James was determined from the outset to secure some measure of toleration, not only for persecuted Catholics, but also for Quakers and Protestant dissenters. Unfortunately, after the first months of his reign, he acted with the greatest imprudence. Catholics were appointed to the Privy Council and given commissions in the army and navy, the king using his dispensing power to protect them from the penalties of the law. At Oxford the master of University College was allowed to continue in office after becoming a Catholic, and at Magdalen College a Catholic president was forced on the unwilling fellows. Tensions flared in 1688 when the Anglican bishops refused to publish the king's "Declaration of Indulgence" granting full civic rights to dissenters. The archbishop of Canterbury and six other bishops were promptly imprisoned in the Tower of London. The birth of James's son at this time aroused fears of a Catholic succession, and the sequel was the revolution of 1688 (known as the Glorious Revolution), the flight of the king, and the succession of the Protestant William of Orange (1688–1702), husband of James's daughter Mary.

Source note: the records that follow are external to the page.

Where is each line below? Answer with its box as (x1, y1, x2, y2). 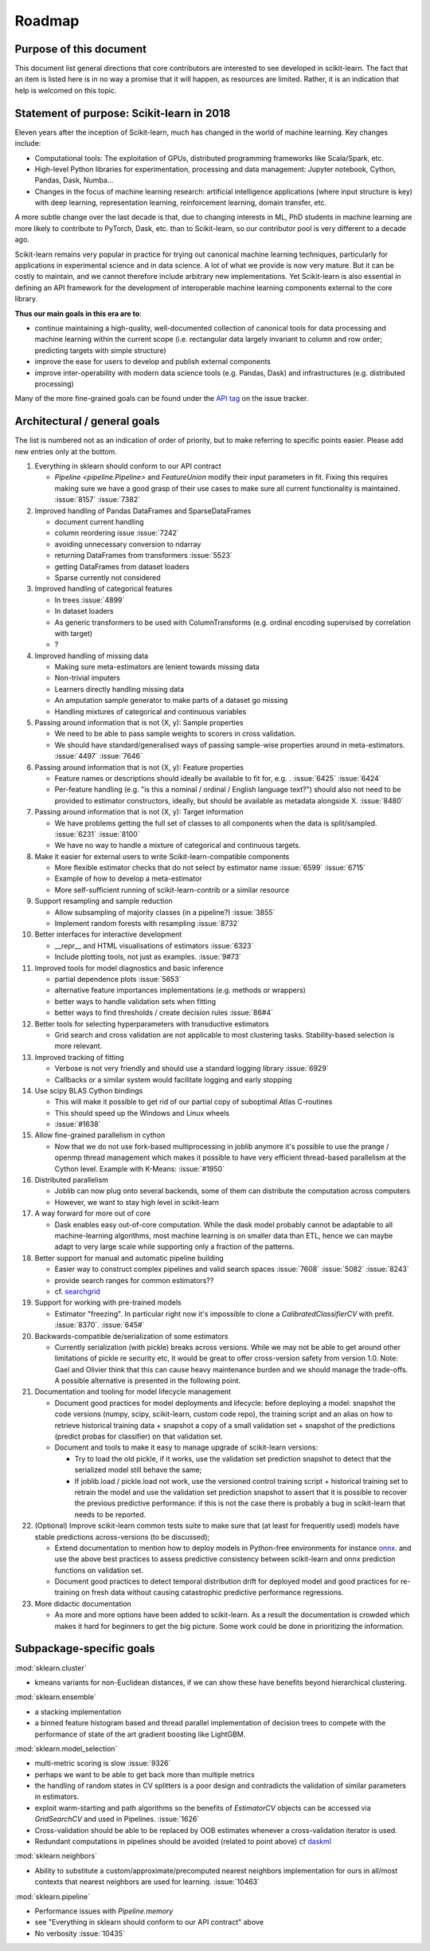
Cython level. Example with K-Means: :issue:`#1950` (54, 1164, 225, 1173)
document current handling (54, 516, 144, 526)
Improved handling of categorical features (34, 584, 173, 594)
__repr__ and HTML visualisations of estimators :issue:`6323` (54, 940, 254, 950)
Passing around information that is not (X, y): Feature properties (34, 762, 244, 772)
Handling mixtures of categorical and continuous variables (54, 706, 247, 716)
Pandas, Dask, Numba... (34, 175, 114, 185)
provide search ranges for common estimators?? (54, 1275, 214, 1285)
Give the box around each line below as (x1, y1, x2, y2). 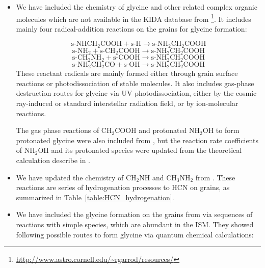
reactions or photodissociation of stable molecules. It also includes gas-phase (16, 77, 254, 88)
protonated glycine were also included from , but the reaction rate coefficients (16, 135, 258, 145)
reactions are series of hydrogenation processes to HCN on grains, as (16, 182, 230, 193)
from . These (195, 172, 235, 182)
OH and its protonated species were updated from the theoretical (38, 145, 242, 155)
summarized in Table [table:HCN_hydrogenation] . (16, 192, 174, 202)
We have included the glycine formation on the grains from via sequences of (16, 209, 253, 220)
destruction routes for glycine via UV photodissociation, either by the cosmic (16, 88, 257, 98)
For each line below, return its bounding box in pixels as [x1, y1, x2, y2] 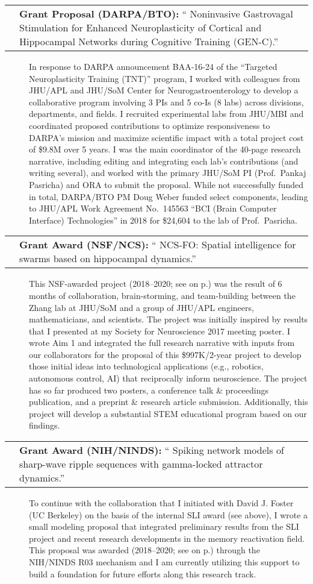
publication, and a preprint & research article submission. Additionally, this [29, 395, 308, 408]
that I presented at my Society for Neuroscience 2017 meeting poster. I [29, 324, 290, 337]
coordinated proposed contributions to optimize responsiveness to [29, 119, 270, 131]
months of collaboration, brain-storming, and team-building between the [29, 289, 296, 301]
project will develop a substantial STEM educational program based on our [29, 407, 307, 419]
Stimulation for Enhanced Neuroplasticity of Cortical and [19, 20, 262, 34]
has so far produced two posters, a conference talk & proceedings [29, 383, 269, 396]
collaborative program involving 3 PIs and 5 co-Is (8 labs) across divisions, [29, 95, 304, 108]
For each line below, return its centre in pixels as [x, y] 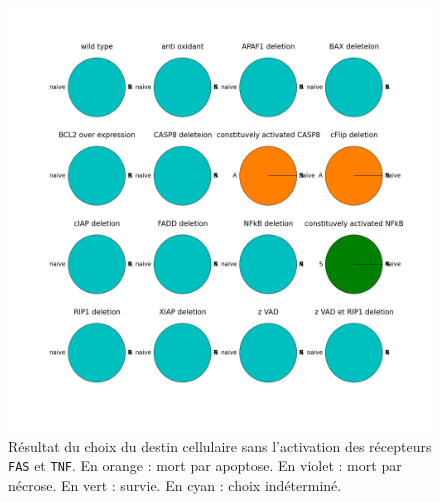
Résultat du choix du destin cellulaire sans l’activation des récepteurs [220, 445]
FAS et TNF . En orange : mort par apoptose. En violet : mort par [205, 465]
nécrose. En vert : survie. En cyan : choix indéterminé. [175, 484]
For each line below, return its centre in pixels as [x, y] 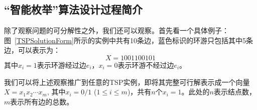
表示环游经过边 [61, 65]
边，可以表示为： [32, 50]
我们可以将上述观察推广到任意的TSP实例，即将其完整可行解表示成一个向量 [127, 82]
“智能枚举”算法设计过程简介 [73, 9]
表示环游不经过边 [146, 65]
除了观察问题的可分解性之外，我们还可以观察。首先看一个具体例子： [116, 30]
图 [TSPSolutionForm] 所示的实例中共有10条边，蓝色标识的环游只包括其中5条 [128, 40]
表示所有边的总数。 [42, 101]

Not everything gained during James's three-year rule was lost. In 1685 John Leyburn (1620–1702), a former president of Douai College, was made vicar apostolic for England and took up residence in London. Leyburn proved to be an active and able bishop. Three years later, three more vicars apostolic were appointed to the Midland, Western, and London districts. In spite of the vicissitudes of the years immediately following, this form of episcopal government was successfully maintained until the restoration of the hierarchy in 1850.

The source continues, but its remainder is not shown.